Biography. John Manferdelli is Professor of the Practice and Executive Director of the Cybersecurity and Privacy Institute at Northeastern University. Immediately prior to that he was Engineering Director for Production Security Development at Google.

Prior to Google, John was a Senior Principal Engineer at Intel Corporation and co-PI (with David Wagner) for the Intel Science and Technology Center for Secure Computing at the University of California at Berkeley. He was also a member of the Information Science and Technology advisory group at DARPA and is a member of the Defense Science Board

Prior to Intel, John Manferdelli was a distinguished engineer at Microsoft and was an affiliate faculty member in computer science at the University of Washington. He was responsible for computer security, cryptography and systems research, as well as research in quantum computing. At Microsoft, John also worked as a senior researcher, software architect, product unit manager, general manager at Microsoft and was responsible the development of the next-generation secure computing base technologies and the rights management capabilities currently integrated into Windows, for which he was the original architect. He joined Microsoft in February 1995 when it acquired his company, Natural Language Inc., based in Berkeley, Calif.

At Natural Language, Manferdelli was the founder and, at various times, vice president of research and development and CEO. Other positions he has held include staff engineer at TRW Inc., computer scientist and mathematician at Lawrence Livermore National Laboratory, and principal investigator at Bell Labs. He was also an adjunct associate professor at Stevens Institute of Technology.

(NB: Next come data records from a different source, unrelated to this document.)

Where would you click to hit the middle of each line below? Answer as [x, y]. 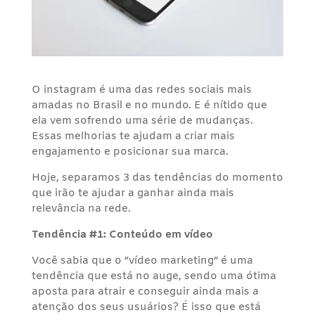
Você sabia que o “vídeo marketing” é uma [142, 261]
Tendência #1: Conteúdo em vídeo [122, 234]
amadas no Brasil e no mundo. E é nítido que [149, 105]
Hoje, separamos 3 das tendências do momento [157, 178]
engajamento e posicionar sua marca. [130, 152]
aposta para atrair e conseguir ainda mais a [145, 291]
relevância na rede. [81, 208]
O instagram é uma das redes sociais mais [141, 90]

Manferdelli’s professional interests include cryptography and cryptographic mathematics, combinatorial mathematics, operating systems, and computer security. He is author of many papers of computer security, high performance computing, cryptography, has given invited talks on high performance computing quantum computing and computer security and signal processing and has been awarded many patents. He is also a licensed Radio Amateur (AI6IT).

Manferdelli has a bachelor’s degree in physics from Cooper Union for the Advancement of Science and Art and a PhD in mathematics from the University of California, Berkeley.